=== What you are asked to do ===
Your task is to count the lines of the entries below that include the word "train" and to give only the resulting number.

----

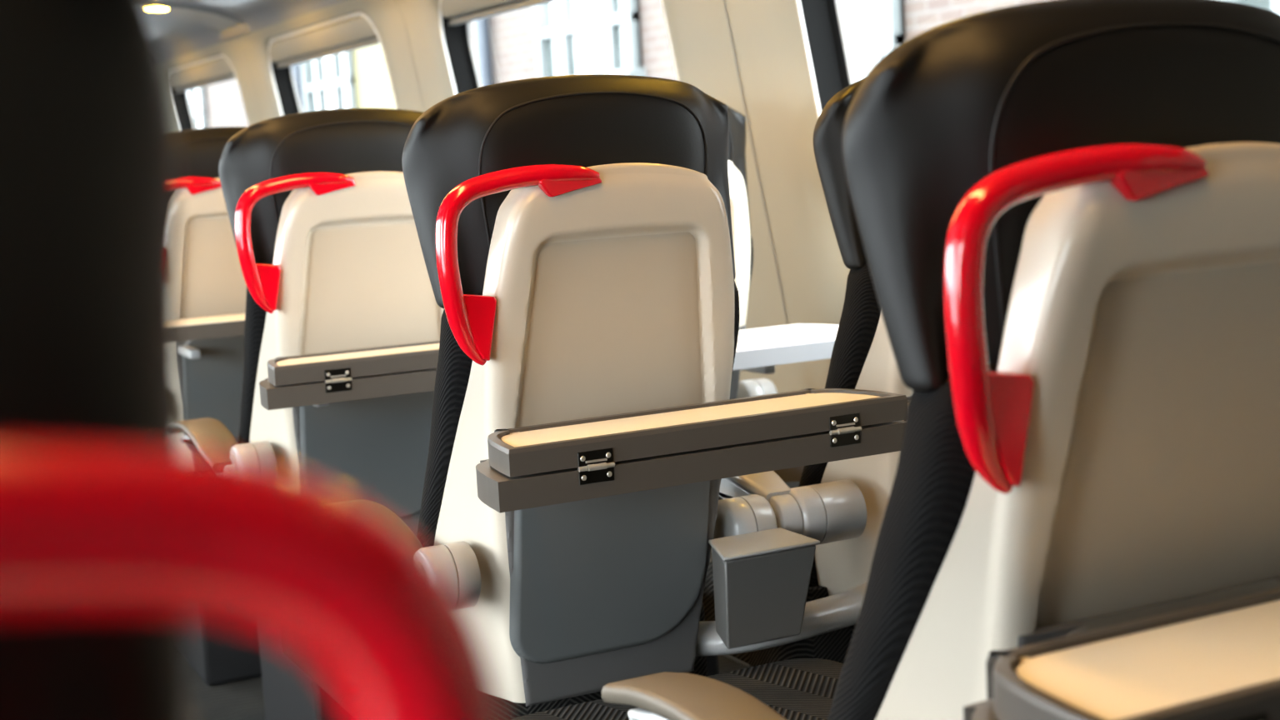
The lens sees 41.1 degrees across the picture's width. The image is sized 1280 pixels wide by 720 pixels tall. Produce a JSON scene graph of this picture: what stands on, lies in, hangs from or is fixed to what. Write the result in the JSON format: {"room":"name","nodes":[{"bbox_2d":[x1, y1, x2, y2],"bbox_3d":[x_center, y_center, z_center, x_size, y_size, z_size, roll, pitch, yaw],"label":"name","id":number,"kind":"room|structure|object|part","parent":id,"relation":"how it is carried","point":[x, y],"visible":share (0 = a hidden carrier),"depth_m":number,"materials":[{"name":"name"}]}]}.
{"room":"train carriage","nodes":[
{"label":"train carriage","id":0,"kind":"room"},
{"bbox_2d":[146,0,346,61],"bbox_3d":[-1.685,-1.180,3.925,2.270,0.643,11.100,-7,8,-26],"label":"ceiling","id":1,"kind":"structure","parent":0,"point":[177,36],"depth_m":5.72,"materials":[{"name":"grey plastic"}]},
{"bbox_2d":[185,655,749,719],"bbox_3d":[-1.585,0.652,4.157,2.630,0.060,11.100,-7,8,-26],"label":"floor","id":2,"kind":"structure","parent":0,"point":[243,699],"depth_m":3.41,"materials":[{"name":"carpet"}]},
{"bbox_2d":[175,126,261,685],"bbox_3d":[-0.908,0.080,3.625,0.493,1.125,0.974,-7,8,-26],"label":"seat","id":3,"kind":"object","parent":2,"relation":"on","point":[211,287],"visible":0.3,"depth_m":3.31,"materials":[{"name":"plastic"}]},
{"bbox_3d":[-0.879,-0.245,3.242,0.177,0.202,0.033,-6,8,-19],"label":"grab handle","id":4,"kind":"part","parent":3,"relation":"part of","materials":[{"name":"red plastic"}]},
{"bbox_2d":[176,313,244,359],"bbox_3d":[-0.728,-0.055,3.283,0.446,0.074,0.230,-7,8,-26],"label":"tray","id":5,"kind":"object","parent":3,"relation":"on","point":[199,336],"depth_m":3.22,"materials":[{"name":"plastic"}]},
{"bbox_3d":[-0.784,-0.162,3.332,0.227,0.242,0.052,-7,8,-26],"label":"panel","id":6,"kind":"part","parent":3,"relation":"part of","materials":[{"name":"plastic"}]},
{"bbox_2d":[0,0,503,719],"bbox_3d":[-0.328,0.437,0.526,0.467,1.138,0.977,-7,8,-26],"label":"seat","id":7,"kind":"object","parent":2,"relation":"on","point":[114,536],"visible":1,"depth_m":0.30,"materials":[{"name":"plastic"}]},
{"bbox_3d":[-0.098,0.111,0.246,0.179,0.204,0.036,-8,9,-33],"label":"grab handle","id":8,"kind":"part","parent":7,"relation":"part of","materials":[{"name":"red plastic"}]},
{"bbox_2d":[179,108,444,719],"bbox_3d":[-0.525,0.153,2.880,0.501,1.125,0.976,-7,8,-26],"label":"seat","id":9,"kind":"object","parent":2,"relation":"on","point":[343,315],"visible":0.63,"depth_m":2.56,"materials":[{"name":"plastic"}]},
{"bbox_3d":[-0.685,0.152,2.704,0.026,0.053,0.320,-7,8,-26],"label":"armrest","id":10,"kind":"part","parent":9,"relation":"part of","materials":[{"name":"plastic"}]},
{"bbox_3d":[-0.461,0.098,2.742,0.380,0.550,0.270,-7,8,-26],"label":"backrest","id":11,"kind":"part","parent":9,"relation":"part of","materials":[{"name":"plastic"}]},
{"bbox_3d":[-0.501,-0.171,2.495,0.177,0.202,0.033,-6,8,-19],"label":"grab handle","id":12,"kind":"part","parent":9,"relation":"part of","materials":[{"name":"red plastic"}]},
{"bbox_2d":[259,340,439,409],"bbox_3d":[-0.352,0.015,2.535,0.467,0.075,0.232,-7,8,-26],"label":"tray","id":13,"kind":"object","parent":9,"relation":"on","point":[297,374],"depth_m":2.41,"materials":[{"name":"plastic"}]},
{"bbox_3d":[-0.405,-0.088,2.586,0.227,0.242,0.052,-7,8,-26],"label":"panel","id":14,"kind":"part","parent":9,"relation":"part of","materials":[{"name":"plastic"}]},
{"bbox_2d":[282,74,907,719],"bbox_3d":[-0.147,0.227,2.133,0.501,1.125,0.976,-7,8,-26],"label":"seat","id":15,"kind":"object","parent":2,"relation":"on","point":[575,232],"visible":0.95,"depth_m":1.82,"materials":[{"name":"plastic"}]},
{"bbox_2d":[282,603,707,719],"bbox_3d":[-0.219,0.365,2.317,0.410,0.122,0.610,-7,8,-26],"label":"seat cushion","id":16,"kind":"object","parent":15,"relation":"on","point":[510,710],"depth_m":2.05,"materials":[{"name":"fabric"}]},
{"bbox_3d":[-0.122,-0.097,1.749,0.177,0.202,0.033,-6,8,-19],"label":"grab handle","id":17,"kind":"part","parent":15,"relation":"part of","materials":[{"name":"red plastic"}]},
{"bbox_3d":[-0.082,0.172,1.995,0.380,0.550,0.270,-7,8,-26],"label":"backrest","id":18,"kind":"part","parent":15,"relation":"part of","materials":[{"name":"plastic"}]},
{"bbox_3d":[-0.027,-0.014,1.840,0.227,0.242,0.052,-7,8,-26],"label":"panel","id":19,"kind":"part","parent":15,"relation":"part of","materials":[{"name":"plastic"}]},
{"bbox_2d":[475,388,907,512],"bbox_3d":[0.027,0.088,1.788,0.467,0.075,0.232,-7,8,-26],"label":"tray","id":20,"kind":"object","parent":15,"relation":"on","point":[539,452],"depth_m":1.71,"materials":[{"name":"plastic"}]},
{"bbox_2d":[708,527,819,649],"bbox_3d":[0.131,0.259,1.933,0.125,0.109,0.086,-7,8,-26],"label":"trash bin","id":21,"kind":"object","parent":15,"relation":"attached to","point":[762,578],"visible":1,"depth_m":1.90,"materials":[{"name":"plastic"}]},
{"bbox_3d":[0.128,0.208,1.926,0.125,0.004,0.086,-7,8,-26],"label":"box lid","id":22,"kind":"part","parent":21,"relation":"part of","materials":[{"name":"grey plastic"}]},
{"bbox_2d":[706,105,839,676],"bbox_3d":[-0.067,0.107,3.046,0.541,1.125,1.084,-7,8,-26],"label":"seat","id":23,"kind":"object","parent":2,"relation":"on","point":[758,350],"visible":0.03,"depth_m":2.81,"materials":[{"name":"plastic"}]},
{"bbox_3d":[-0.002,0.044,2.969,0.380,0.550,0.270,-7,8,-26],"label":"backrest","id":24,"kind":"part","parent":23,"relation":"part of","materials":[{"name":"plastic"}]},
{"bbox_2d":[732,323,839,374],"bbox_3d":[0.136,0.000,2.720,0.446,0.074,0.340,-7,8,-26],"label":"tray","id":25,"kind":"object","parent":23,"relation":"on","point":[758,350],"depth_m":2.60,"materials":[{"name":"white plastic"}]},
{"bbox_2d":[702,79,913,667],"bbox_3d":[0.290,0.176,2.350,0.549,1.125,0.976,-7,8,-26],"label":"seat","id":26,"kind":"object","parent":2,"relation":"on","point":[841,505],"visible":0.03,"depth_m":2.04,"materials":[{"name":"plastic"}]},
{"bbox_3d":[0.104,0.172,2.161,0.026,0.064,0.322,-7,8,-26],"label":"armrest","id":27,"kind":"part","parent":26,"relation":"part of","materials":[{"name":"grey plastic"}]},
{"bbox_2d":[695,582,867,656],"bbox_3d":[0.199,0.315,2.075,0.312,0.050,0.100,-7,8,-30],"label":"cross beam","id":28,"kind":"structure","parent":26,"relation":"attached to","point":[842,610],"depth_m":2.03,"materials":[{"name":"grey metal"}]},
{"bbox_3d":[0.377,0.118,2.223,0.380,0.550,0.270,-7,8,-26],"label":"backrest","id":29,"kind":"part","parent":26,"relation":"part of","materials":[{"name":"plastic"}]},
{"bbox_2d":[510,0,1279,719],"bbox_3d":[0.213,0.304,1.384,0.494,1.129,0.982,-7,8,-26],"label":"seat","id":30,"kind":"object","parent":2,"relation":"on","point":[1067,212],"visible":1,"depth_m":1.04,"materials":[{"name":"plastic"}]},
{"bbox_3d":[0.072,0.299,1.211,0.026,0.053,0.320,-7,8,-26],"label":"armrest","id":31,"kind":"part","parent":30,"relation":"part of","materials":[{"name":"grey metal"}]},
{"bbox_2d":[510,658,843,719],"bbox_3d":[0.159,0.438,1.570,0.410,0.122,0.610,-7,8,-26],"label":"seat cushion","id":32,"kind":"object","parent":30,"relation":"on","point":[797,688],"depth_m":1.79,"materials":[{"name":"fabric"}]},
{"bbox_3d":[0.296,0.245,1.249,0.380,0.550,0.270,-7,8,-26],"label":"backrest","id":33,"kind":"part","parent":30,"relation":"part of","materials":[{"name":"fabric"}]},
{"bbox_3d":[0.256,-0.024,1.003,0.177,0.202,0.033,-6,8,-19],"label":"grab handle","id":34,"kind":"part","parent":30,"relation":"part of","materials":[{"name":"red plastic"}]},
{"bbox_2d":[963,588,1279,719],"bbox_3d":[0.384,0.190,1.041,0.467,0.075,0.220,-7,8,-26],"label":"tray","id":35,"kind":"object","parent":30,"relation":"on","point":[1056,653],"depth_m":0.98,"materials":[{"name":"plastic"}]},
{"bbox_3d":[0.351,0.059,1.093,0.227,0.242,0.052,-7,8,-26],"label":"panel","id":36,"kind":"part","parent":30,"relation":"part of","materials":[{"name":"plastic"}]},
{"bbox_2d":[164,0,849,482],"bbox_3d":[-0.537,-0.248,4.599,0.176,1.500,11.100,-7,8,-26],"label":"wall","id":37,"kind":"structure","parent":0,"point":[767,36],"depth_m":3.11,"materials":[{"name":"plastic"}]},
{"bbox_2d":[149,6,168,11],"bbox_3d":[-1.645,-1.197,5.801,0.124,0.014,0.124,-7,8,-26],"label":"light","id":38,"kind":"object","parent":37,"relation":"attached to","point":[151,8],"visible":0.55,"depth_m":5.78,"materials":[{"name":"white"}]},
{"bbox_2d":[147,0,249,41],"bbox_3d":[-1.645,-1.166,5.826,0.526,0.136,0.400,-7,8,-26],"label":"trim","id":39,"kind":"structure","parent":37,"relation":"attached to","point":[229,26],"depth_m":5.83,"materials":[{"name":"beige plastic"}]},
{"bbox_2d":[167,55,249,130],"bbox_3d":[-1.656,-0.848,6.787,0.185,0.664,1.202,-7,8,-26],"label":"window","id":40,"kind":"structure","parent":37,"relation":"in","point":[217,69],"depth_m":6.87,"materials":[{"name":"beige plastic"}]},
{"bbox_2d":[237,37,262,118],"bbox_3d":[-1.308,-0.717,6.025,0.158,0.835,0.004,-7,8,-26],"label":"trim","id":41,"kind":"structure","parent":37,"relation":"attached to","point":[237,37],"depth_m":5.97,"materials":[{"name":"beige plastic"}]},
{"bbox_2d":[268,12,397,115],"bbox_3d":[-0.908,-0.703,5.312,0.185,0.664,1.202,-7,8,-26],"label":"window","id":42,"kind":"structure","parent":37,"relation":"in","point":[356,31],"depth_m":5.32,"materials":[{"name":"beige plastic"}]},
{"bbox_2d":[395,0,424,111],"bbox_3d":[-0.560,-0.571,4.550,0.158,0.835,0.004,-7,8,-26],"label":"trim","id":43,"kind":"structure","parent":37,"relation":"attached to","point":[396,1],"depth_m":4.50,"materials":[{"name":"beige plastic"}]},
{"bbox_2d":[438,0,679,94],"bbox_3d":[-0.160,-0.557,3.837,0.185,0.664,1.202,-7,8,-26],"label":"window","id":44,"kind":"structure","parent":37,"relation":"in","point":[456,17],"depth_m":4.29,"materials":[{"name":"black plastic"}]},
{"bbox_2d":[725,655,749,666],"bbox_3d":[-0.434,0.428,4.718,0.024,0.120,11.100,-7,8,-26],"label":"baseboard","id":45,"kind":"structure","parent":37,"relation":"attached to","point":[729,656],"depth_m":3.46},
{"bbox_2d":[723,0,787,324],"bbox_3d":[0.188,-0.426,3.075,0.158,0.835,0.004,-7,8,-26],"label":"trim","id":46,"kind":"structure","parent":37,"relation":"attached to","point":[723,0],"depth_m":3.09,"materials":[{"name":"beige plastic"}]},
{"bbox_2d":[795,0,855,117],"bbox_3d":[0.588,-0.412,2.362,0.185,0.664,1.202,-7,8,-26],"label":"window","id":47,"kind":"structure","parent":37,"relation":"in","point":[822,22],"depth_m":2.87,"materials":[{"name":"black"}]},
{"bbox_3d":[0.562,-0.408,2.349,0.126,0.664,1.202,-7,8,-26],"label":"trim","id":48,"kind":"part","parent":47,"relation":"part of","materials":[{"name":"white plastic"}]},
{"label":"outside","id":49,"kind":"structure","parent":0,"visible":0},
{"bbox_3d":[-8.888,0.500,18.053,120.000,0.050,120.000,-7,8,-26],"label":"ground","id":50,"kind":"structure","parent":49,"visible":0},
{"bbox_2d":[186,0,1279,128],"bbox_3d":[-3.429,-4.847,20.294,1.180,11.000,40.000,-7,8,-26],"label":"brick building","id":51,"kind":"structure","parent":50,"relation":"on","point":[560,37],"depth_m":14.02,"materials":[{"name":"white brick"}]},
{"bbox_3d":[-7.031,-3.813,26.842,0.030,1.700,1.900,-7,8,-26],"label":"sash pane","id":52,"kind":"part","parent":51,"relation":"part of","materials":[{"name":"glass"}]},
{"bbox_3d":[-3.648,-3.277,20.141,0.030,1.550,1.850,-7,8,-26],"label":"sash pane","id":53,"kind":"part","parent":51,"relation":"part of","materials":[{"name":"glass"}]},
{"bbox_3d":[-2.895,-3.404,18.625,0.022,3.900,1.500,-7,8,-26],"label":"rendered panel","id":54,"kind":"part","parent":51,"relation":"part of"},
{"bbox_3d":[-0.437,-3.044,13.716,0.030,1.650,1.800,-7,8,-26],"label":"sash pane","id":55,"kind":"part","parent":51,"relation":"part of","materials":[{"name":"white glass"}]},
{"bbox_3d":[1.173,-2.339,10.635,0.030,1.850,1.550,-7,8,-26],"label":"sash pane","id":56,"kind":"part","parent":51,"relation":"part of","materials":[{"name":"white glass"}]},
{"bbox_3d":[2.794,-2.244,7.386,0.030,1.800,1.800,-7,8,-26],"label":"sash pane","id":57,"kind":"part","parent":51,"relation":"part of","materials":[{"name":"white glass"}]}
]}

----

=== Solution for this task ===
2